This is a very complicated vein of thought I am presenting here and merits further explanation; but that would take me too far from what I am trying to present.  In simple terms, Arendt teaches us that if we never get beyond “thinking what we want to think” we become easy prey to totalitarianism.  There is sense in which we are imprisoned by our very thinking and will make decisions that can be catastrophic in the long run.  This is what Socrates told us about in his famous “Cave” allegory, a delightful summary of which can be found in a cartoon—https://www.youtube.com/watch?v=1RWOpQXTltA

Here is a brief selection from Arendt’s “Life of the Mind”:

Non-thinking, which seems so recommendable a state for moral and political affairs, also has its perils. By shielding people from the dangers of examination, it teaches them to hold fast to whatever the prescribed the rules of conduct may be at given time in a given society.  What people get used to then is less the content of the rules, a close examination of which would lead them into perplexity than the possession of rules under which to subsume particulars.

The “non-thinking” which Arendt’s work explores relies heavily on that term, “subsume particulars.”  This refers to taking in what we read or hear and “subsuming” it into “categories” which lay unexamined in the realm of perception.  Here in perception, as opposed to cognition, one can reject anything coming his way that is antithetical to this perceptual field.  Within the perceptual field lies unquestioned assumptions and biases which almost always “dictates” our thinking, ruling out anything not consistent with our view of the world.

Republican Party Stymied by Its Own Self-Referentiality

Speaker of the House, Nancy Pelosi, is not “playing fair.”  The House has impeached Trump, but she is refusing to formally passing the formal impeachment document to the Senate where it has already been determined, and announced, it will not go anywhere.  The Republican Senate is now crying “foul play” as according to them the protocol clearly calls for this impeachment referral to be simply passed on to them.  But Pelosi is refusing to do this until she has the reassurance that a “fair” trial will take place, including one with witnesses. It is very ironic that the GOP is now diligently calling for protocol and “the law” to be followed though they have systematically followed the bidding of Trump to over ride such niceties when it serves their own interest.

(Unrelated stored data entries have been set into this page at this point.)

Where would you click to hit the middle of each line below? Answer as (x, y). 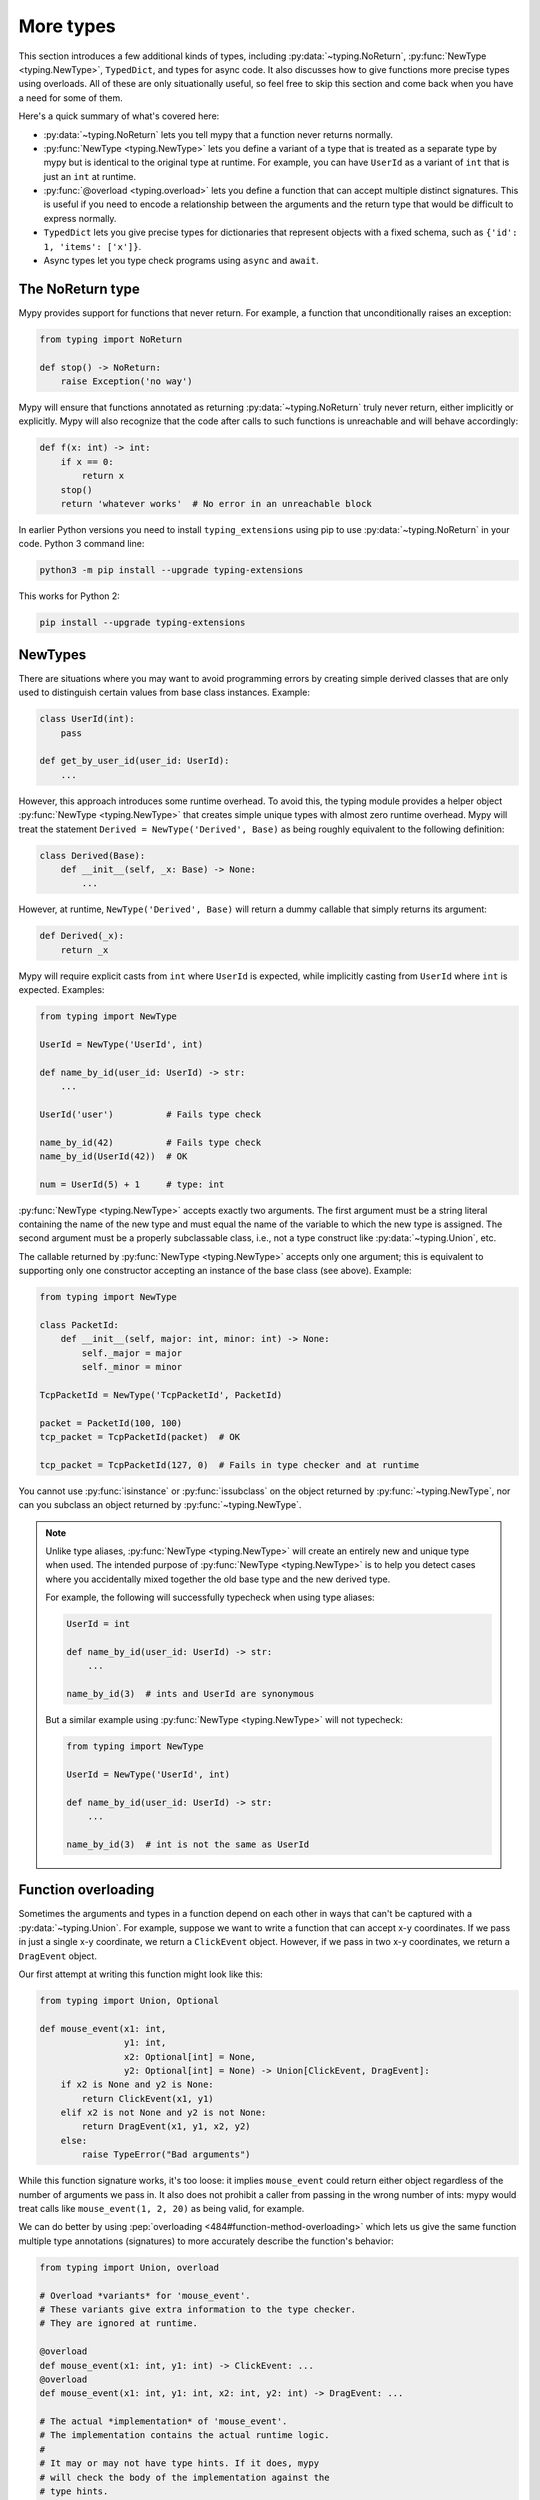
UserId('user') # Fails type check (150, 1114)
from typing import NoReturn (111, 339)
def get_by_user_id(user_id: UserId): (134, 761)
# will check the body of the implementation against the (184, 2477)
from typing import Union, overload (129, 2267)
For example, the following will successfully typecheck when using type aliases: (210, 1597)
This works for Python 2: (69, 596)
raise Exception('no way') (127, 381)
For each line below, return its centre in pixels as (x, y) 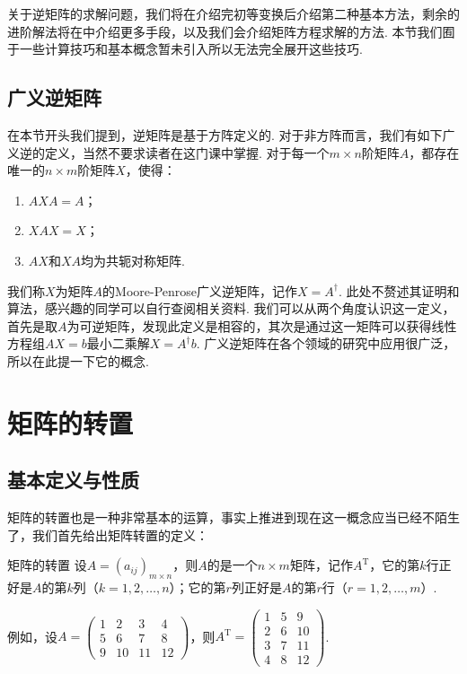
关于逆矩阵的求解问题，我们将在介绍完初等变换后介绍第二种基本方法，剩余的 (233, 13)
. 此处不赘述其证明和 (399, 290)
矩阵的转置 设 (47, 565)
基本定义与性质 (73, 480)
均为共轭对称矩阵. (132, 260)
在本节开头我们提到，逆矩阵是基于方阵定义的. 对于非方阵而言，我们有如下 (225, 134)
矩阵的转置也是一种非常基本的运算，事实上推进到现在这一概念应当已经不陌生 (233, 517)
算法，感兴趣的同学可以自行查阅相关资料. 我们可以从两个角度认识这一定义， (231, 308)
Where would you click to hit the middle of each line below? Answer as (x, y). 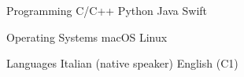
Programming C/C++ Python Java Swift (107, 10)
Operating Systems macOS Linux (87, 37)
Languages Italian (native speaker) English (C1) (122, 63)

 This is very revealing about the heart of this matter, and all matters of any magnitude involve the heart.  Yes, the GOP is correct that the Democrats have an agenda here, an “ax to grind” if you please, but then who doesn’t?  The Republicans have hoisted themselves on their own petard, hypocritically accusing the Democrats of the very thing they have assiduously practiced throughout the Trump administration…and before.  The GOP does not see that it too, like all humans, has “intentionality” though they readily see it with others.  But to those who lack “self-awareness”, the gift of at least rudimentary meta-cognition, there is no “intentionality” with themselves there is only the proclamation of what “is true.”  They fail to see that what they see as “truth” is a self-serving perspective and subject to the review of the rest of the human race.  But if you are locked in your own narrow little view of the world it is frightening to loosen the lock a bit and come to find that there are other viewpoints that need to be considered.  The more rigid one’s “narrow little view of the world” is the more difficult it is to loosen this lock a bit; at times for some it is not possible.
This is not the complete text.